Windows01 · 06/10/2021 14:22

@Brightonpierrot

Is not blocking her and not telling me about this a form of cheating again?

Why can't he see this from your perspective for one minute?

Why can't he feel so remorseful that the moment you suggest blocking her he unequivocally agrees with you and springs into action that will not just send a message to her, but to you also?

Why can't he draw a line under the past and leave this other woman there where she belongs?

Why can't he see that the way he is treating you and speaking to you is appalling given that he if the one that had the affair?

Why is he taking advantage of the fact that he knows you are clinging on to him and will not walk away at this point?

Brightonpierrot · 06/10/2021 14:25

Hi,
I dont think i’m clinging on to him. I was just trying to get over the affair.
He doesnt know what i will do.

OP posts:
AmIteallythatstupid · 06/10/2021 14:26

If you are to stay with a cheating spouse and move forward then i'm sorry its there job to make you feel safe and secure in that relationship moving forward. That means the very first like he got he should have told you straight away, and said lets figure out how to block her. Then he should have assured you were ok. He response is one of complete disregard....it doesn't matter what he thinks about it or how he thinks you 'should' feel about it. In having an affair and betraying you he showed disregard for you and your feelings in recovering from that he has to out your feelings first .... he hasn't therefore i'd also tell him to do one!!!!

Windows01 · 06/10/2021 14:31

@Brightonpierrot

He’s panicking now. He’s managed to block her (!), says he’s so upset that i am upset. I just said i can’t deal with it or her ever again and I’m just going to bow out and let them get on with it. I just don’t want her near my children (even tho they are adults). Now he’s saying he never intended this to happen and he wants to be with me not her.

Why didn't he say that in the first place before making you lose a whole nights sleep and getting on at you like you were the issue. Biggest LTB.

NoCauseRebel · 06/10/2021 14:44

I had a partner who had had an affair before we got together, so he essentially hadn’t cheated on me. However after we got together he continued to have conversations with this woman, go out with her for coffee, etc etc and claimed it was because he thought they could now be friends as he was happy with me. Hmm

He also got defensive when I brought it up.

Anyway one day he’d gone out for a coffee with her and I just had enough. i messaged her first and congratulated her on their relationship. I then told him that clearly he was still in love with her and I wished them well.

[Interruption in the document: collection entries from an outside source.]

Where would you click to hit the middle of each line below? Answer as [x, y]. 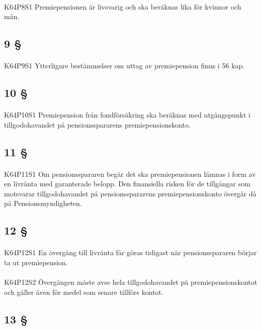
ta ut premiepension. [36, 262]
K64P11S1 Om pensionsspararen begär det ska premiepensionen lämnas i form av [130, 174]
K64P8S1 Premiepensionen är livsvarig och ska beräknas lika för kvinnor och [123, 6]
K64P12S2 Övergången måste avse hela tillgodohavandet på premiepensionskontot [131, 282]
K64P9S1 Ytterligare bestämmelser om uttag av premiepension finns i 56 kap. [124, 66]
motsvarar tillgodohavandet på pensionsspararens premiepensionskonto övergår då [130, 193]
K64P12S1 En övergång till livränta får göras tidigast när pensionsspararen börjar [130, 252]
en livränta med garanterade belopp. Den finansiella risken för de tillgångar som [127, 184]
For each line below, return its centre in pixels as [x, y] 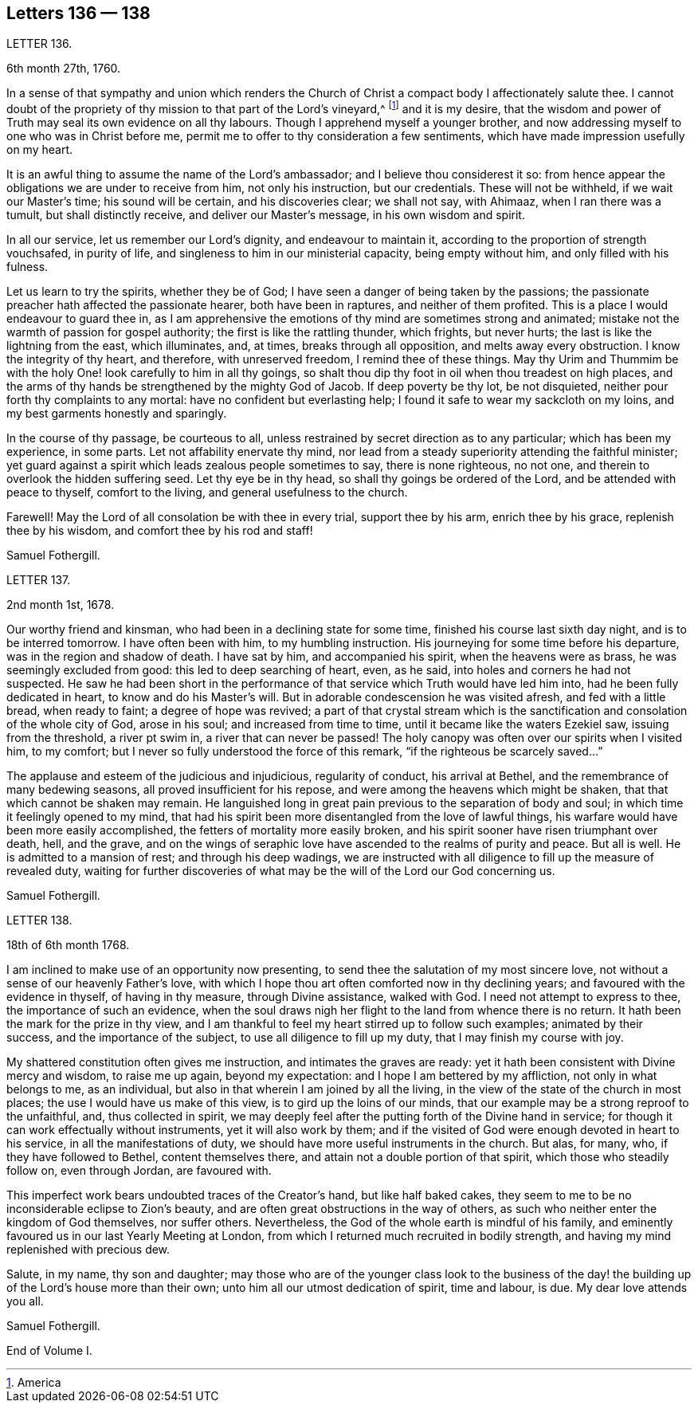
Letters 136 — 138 [78, 13]
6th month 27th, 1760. [64, 69]
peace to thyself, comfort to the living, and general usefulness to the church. [207, 493]
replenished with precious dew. [88, 1250]
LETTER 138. [39, 920]
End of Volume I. [49, 1351]
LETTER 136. [39, 44]
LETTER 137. [39, 580]
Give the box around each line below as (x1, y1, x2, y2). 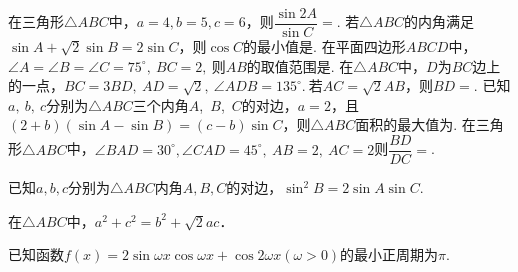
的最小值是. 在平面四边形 (243, 36, 406, 57)
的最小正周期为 (340, 244, 439, 265)
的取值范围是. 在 (246, 55, 354, 76)
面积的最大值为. (355, 114, 458, 135)
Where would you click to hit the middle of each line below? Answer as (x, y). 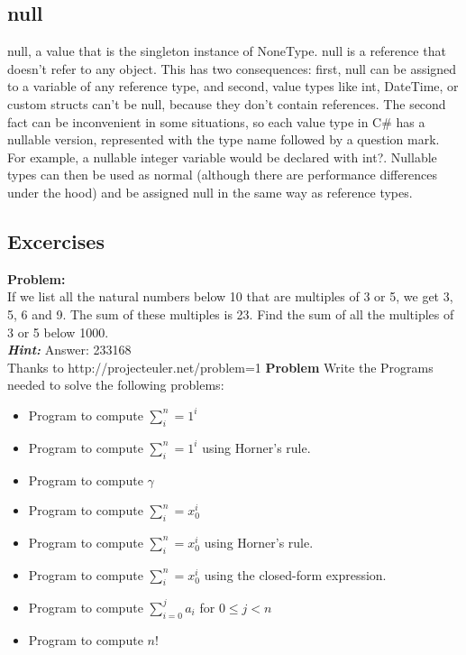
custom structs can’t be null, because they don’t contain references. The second (227, 103)
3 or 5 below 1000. (58, 332)
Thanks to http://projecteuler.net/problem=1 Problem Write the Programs (220, 367)
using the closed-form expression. (295, 574)
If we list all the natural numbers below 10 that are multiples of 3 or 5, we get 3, (230, 296)
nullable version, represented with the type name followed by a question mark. (224, 139)
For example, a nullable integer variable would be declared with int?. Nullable (222, 157)
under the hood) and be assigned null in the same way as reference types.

And then I messaged her partner and told him I’d given them my blessing.

Partner had actually just wanted to be friends with this woman. He never in a million years thought that he would lose me and questioned why I didn’t fight for him. I told him that if he genuinely had any respect for me he wouldn’t ever have considered staying friends with her, but he did so as far as I was concerned he’d made his choice.

Her partner actually bided his time and waited until the day she arrived at his to start their new life together. She’d quit her job and was moving to another country to be with him. On the day she arrived he told her that it was over and that he never wanted to see her again.

And they both ended up on their own because they hadn’t actually wanted to be together.

people like your DH are playing a dangerous game here. He can’t just decide that he wants contact with whoever he wants and that no-one else can object to that. When you’ve betrayed someone it doesn’t work like that.

TBH I wouldn’t give him an ultimatum at this stage. I would just tell him that it’s very clear where he wants to be so whether she wants him there is none of your concern.